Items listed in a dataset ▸
=== Section Start ===
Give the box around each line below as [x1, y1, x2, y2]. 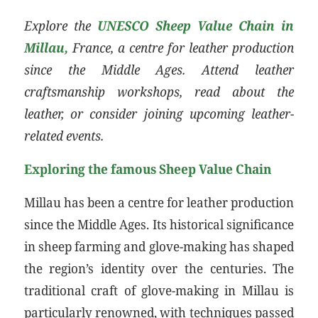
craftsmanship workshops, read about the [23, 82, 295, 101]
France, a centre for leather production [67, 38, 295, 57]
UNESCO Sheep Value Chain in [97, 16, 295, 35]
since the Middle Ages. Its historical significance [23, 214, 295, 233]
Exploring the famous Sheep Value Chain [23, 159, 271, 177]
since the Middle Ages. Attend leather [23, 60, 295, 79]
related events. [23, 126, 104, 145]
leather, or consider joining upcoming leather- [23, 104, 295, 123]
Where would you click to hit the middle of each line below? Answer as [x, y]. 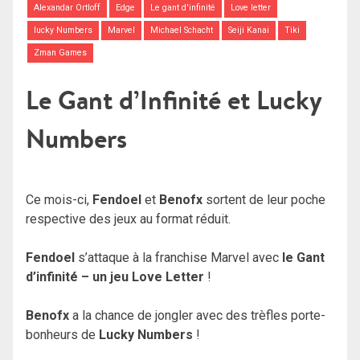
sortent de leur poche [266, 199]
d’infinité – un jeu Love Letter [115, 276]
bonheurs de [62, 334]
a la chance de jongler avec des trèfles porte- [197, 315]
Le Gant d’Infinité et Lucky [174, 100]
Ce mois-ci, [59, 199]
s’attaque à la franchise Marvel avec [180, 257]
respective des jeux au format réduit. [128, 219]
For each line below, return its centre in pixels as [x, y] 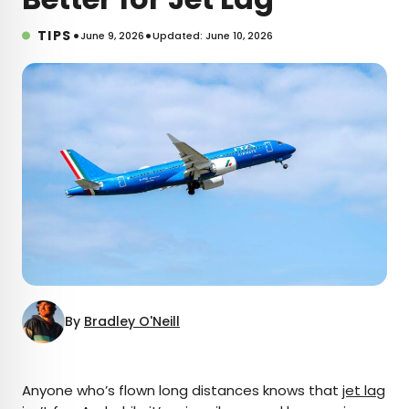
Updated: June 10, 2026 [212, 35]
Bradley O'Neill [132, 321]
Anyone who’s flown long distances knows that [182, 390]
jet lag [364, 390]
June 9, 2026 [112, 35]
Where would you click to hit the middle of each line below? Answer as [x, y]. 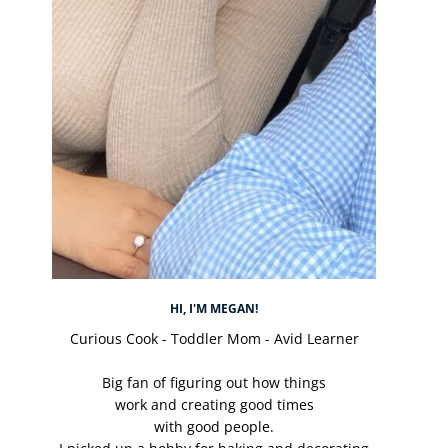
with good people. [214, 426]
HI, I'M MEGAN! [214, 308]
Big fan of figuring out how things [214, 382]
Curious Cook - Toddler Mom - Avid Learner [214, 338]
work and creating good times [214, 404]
=== Section End ===
Problem details ▸ Give back exactly the lines from the one containing "a la chance" through the last line above, both included, and none of the pictures.

Solution ▸
a la chance de jongler avec des trèfles porte- [197, 315]
Le Gant d’Infinité et Lucky [174, 100]
Ce mois-ci, [59, 199]
s’attaque à la franchise Marvel avec [180, 257]
respective des jeux au format réduit. [128, 219]
For each line below, return its centre in pixels as [x, y] 
Updated: June 10, 2026 [212, 35]
Bradley O'Neill [132, 321]
Anyone who’s flown long distances knows that [182, 390]
jet lag [364, 390]
June 9, 2026 [112, 35]
Where would you click to hit the middle of each line below? Answer as [x, y]. 
with good people. [214, 426]
HI, I'M MEGAN! [214, 308]
Big fan of figuring out how things [214, 382]
Curious Cook - Toddler Mom - Avid Learner [214, 338]
work and creating good times [214, 404]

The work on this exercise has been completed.